Ужас, отчаяние смотрели на него из громадных горящих и сухих глаз — отчаяние погибающего и молящего о пощаде. И, убегая от этого взгляда, от горькой и острой жалости, он прошел к себе, запер дверь, выдвинул из-под кровати чемодан.

Бросая в чемодан как придется одежду, белье, какие-то книги, Степан наконец-то почувствовал, как тяжелы были для него короткие минуты объяснения с Марусей. «Иначе нельзя, нельзя, — думал он, невольно прислушиваясь и страшась тишины, наступившей в доме. — Это жестоко, очень жестоко, но иначе нельзя…» Но сердце его ныло все сильнее, он чувствовал, что следом за только что принятым решением идет тоскливое сожаление, раскаяние. Ведь не было, не осталось в сердце ни одной капли, ни одной искорки надежды на встречу с Аней, а он, безумный, все же прошел мимо любви, тянувшейся к нему так жадно, прошел в холодную, темную пустоту мимо человека, для которого он был счастьем, возле которого он, может быть, тоже нашел бы счастье. Подумалось: «Стерпится — слюбится. Разве я знаю, как все может случиться! — И тут же, возмущенный этой трусливой, недостойной и унизительной уступчивостью, закрыл чемодан, пробормотав: — Униженно припадая к стопам, да? К стопам обстоятельств? Ведь не люблю же я ее и не полюблю, зачем же мучить и ее и себя?» Но вздрогнуло, сильно и радостно вздрогнуло сердце, когда в дверь постучали. Это она, любящая, вернулась, чтобы против его воли стать между ним и пустотой, безнадежностью, одиночеством. И разве это не счастье? Разве не счастье владеть любящим сердцем?

Нет, это постучала соседка, пожилая женщина, помогавшая Раисе Павловне по хозяйству.
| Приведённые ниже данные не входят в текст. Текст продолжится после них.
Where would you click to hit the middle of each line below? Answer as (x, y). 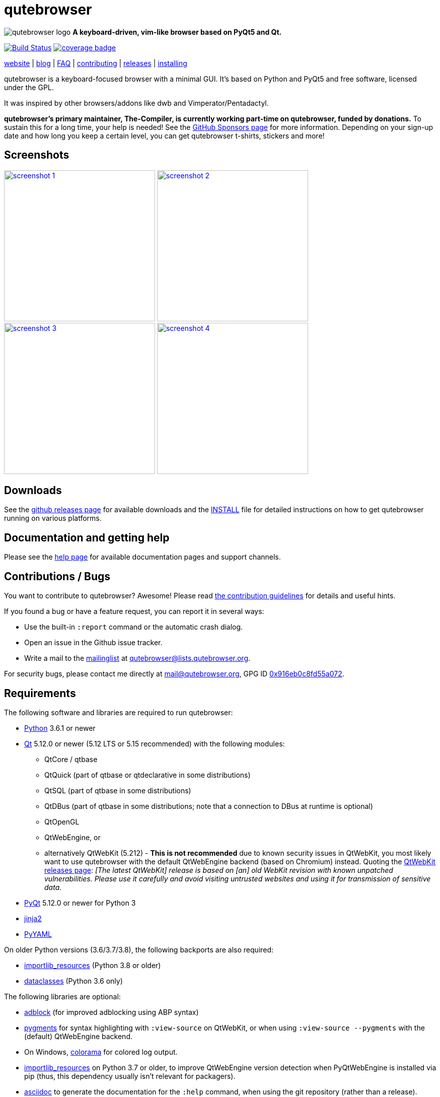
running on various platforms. (53, 518)
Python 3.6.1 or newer (60, 728)
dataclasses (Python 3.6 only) (74, 981)
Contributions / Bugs (57, 576)
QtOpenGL (62, 821)
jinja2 (33, 918)
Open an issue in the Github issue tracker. (93, 643)
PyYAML (38, 934)

— Степа, Маруська велела вам сказать, что она будет жить у санитарки Трофимчук, на Слободке. — Женщина добавила оторопевшим тоном, как видно недоумевая, не понимая, что произошло между молодыми людьми и какой смысл имеют слова, которые она говорит по просьбе Маруси: — Степа, Маруська велела вам не уходить из дома… И чтобы вы позавтракали сами… А если вы пошлете, так я добегу до Маруськи…

— Спасибо, — ответил он.

Посланница Маруси еще немного постояла у двери и ушла… Он засунул чемодан под кровать, остановился посредине комнаты и задумался. Как понятно было это бегство Маруси! Удержать его дома, в надежде, что сердце может еще смягчиться, что на смену одному решению придет другое, что он позовет ее, умеющую терпеливо ждать…
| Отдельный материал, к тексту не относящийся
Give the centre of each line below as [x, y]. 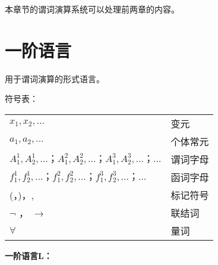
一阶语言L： [29, 255]
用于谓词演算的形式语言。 [55, 78]
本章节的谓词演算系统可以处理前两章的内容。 [92, 9]
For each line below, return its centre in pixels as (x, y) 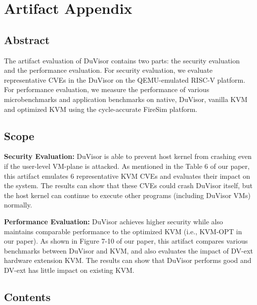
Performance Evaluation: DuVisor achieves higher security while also (114, 221)
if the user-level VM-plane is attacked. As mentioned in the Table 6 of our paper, (127, 166)
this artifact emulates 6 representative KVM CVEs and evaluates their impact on (127, 176)
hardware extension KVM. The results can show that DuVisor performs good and (128, 260)
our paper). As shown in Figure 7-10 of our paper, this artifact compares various (126, 241)
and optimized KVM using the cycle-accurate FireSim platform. (101, 109)
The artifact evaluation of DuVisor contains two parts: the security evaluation (122, 60)
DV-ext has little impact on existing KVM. (69, 270)

Снова тишина, снова одиночество, но теперь уже полное, безграничное, на тысячу верст в любую сторону, — иди, шагай… Оставляя за собой двери открытыми, он побрел на пляж, вернулся, вынул из кармана возвращенные письма, бросил их на стол и сел, как присаживаются на минуту перед дорогой. Все-таки надо уходить, надо уходить отсюда навсегда и далеко. Сегодня же он договорится с Дробышевым, чтобы они приготовились к переезду в этот дом, который им так понравился, а сам переедет в гостиницу, чтобы чувствовать живых людей за стеной, чтобы слышать шум и голоса улицы.